Configuring CDC for PostgreSQL

To enable Change Data Capture (CDC) for real-time data synchronization:

Enable Logical Replication
```
ALTER SYSTEM SET wal_level = logical;
```
Restart PostgreSQL for changes to take effect.

Create Publication for UnifyApps

CREATE PUBLICATION unifyapps_publication FOR ALL TABLES;

Or for specific tables:

CREATE PUBLICATION unifyapps_publication FOR TABLE table1, table2;

Verify Configuration

SHOW wal_level;
SELECT * FROM pg_publication WHERE pubname = 'unifyapps_publication';

Required Database Permissions

Permission	Purpose
`CONNECT ON DATABASE`	Required to connect to the database
`USAGE ON SCHEMA`	Required to access schema objects
`SELECT ON TABLES`	Needed for reading source data
`REPLICATION (for CDC)`	Required for change data capture features

Common Business Scenarios

Analytics and Business Intelligence
- Connect to PostgreSQL OLTP databases to extract transactional data
- Transform and load into analytics platforms
- Enable real-time dashboards with continuous synchronization
Customer Data Platform
- Centralize customer data from PostgreSQL application databases
- Consolidate user profiles across multiple systems
- Enable segment creation and audience targeting
Operational Data Store
- Replicate operational data to support business processes
- Provide data for reporting without impacting production systems
- Enable cross-functional data access with appropriate security

Best Practices

Category	Recommendations
`Performance`	• Use primary keys on source tables to optimize replication, Apply appropriate filtering for large tables, Schedule bulk historical loads during off-hours
`Security`	• Create dedicated read-only database users, Consider using SSL encryption for sensitive data, Implement SSH tunneling for databases in protected networks
`CDC Setup`	• Ensure tables have primary keys for efficient change tracking, Monitor WAL generation to prevent disk space issues, Test CDC setup thoroughly before production use
`Data Quality`	• Monitor replication lag for time-sensitive applications, Implement data validation checks in your pipeline, Set up alerts for pipeline failures or anomalies

PostgreSQL's robust architecture makes it an excellent source for data pipelines.
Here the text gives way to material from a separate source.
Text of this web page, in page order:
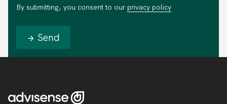
By submitting, you consent to our privacy policy
Send

By following these configuration guidelines and best practices, you can ensure reliable, efficient data extraction that meets your business needs for timeliness, completeness, and security.

By properly configuring your PostgreSQL source connections, you can leverage your existing data infrastructure to feed analytics, reporting, and operational systems with minimal impact on your production databases.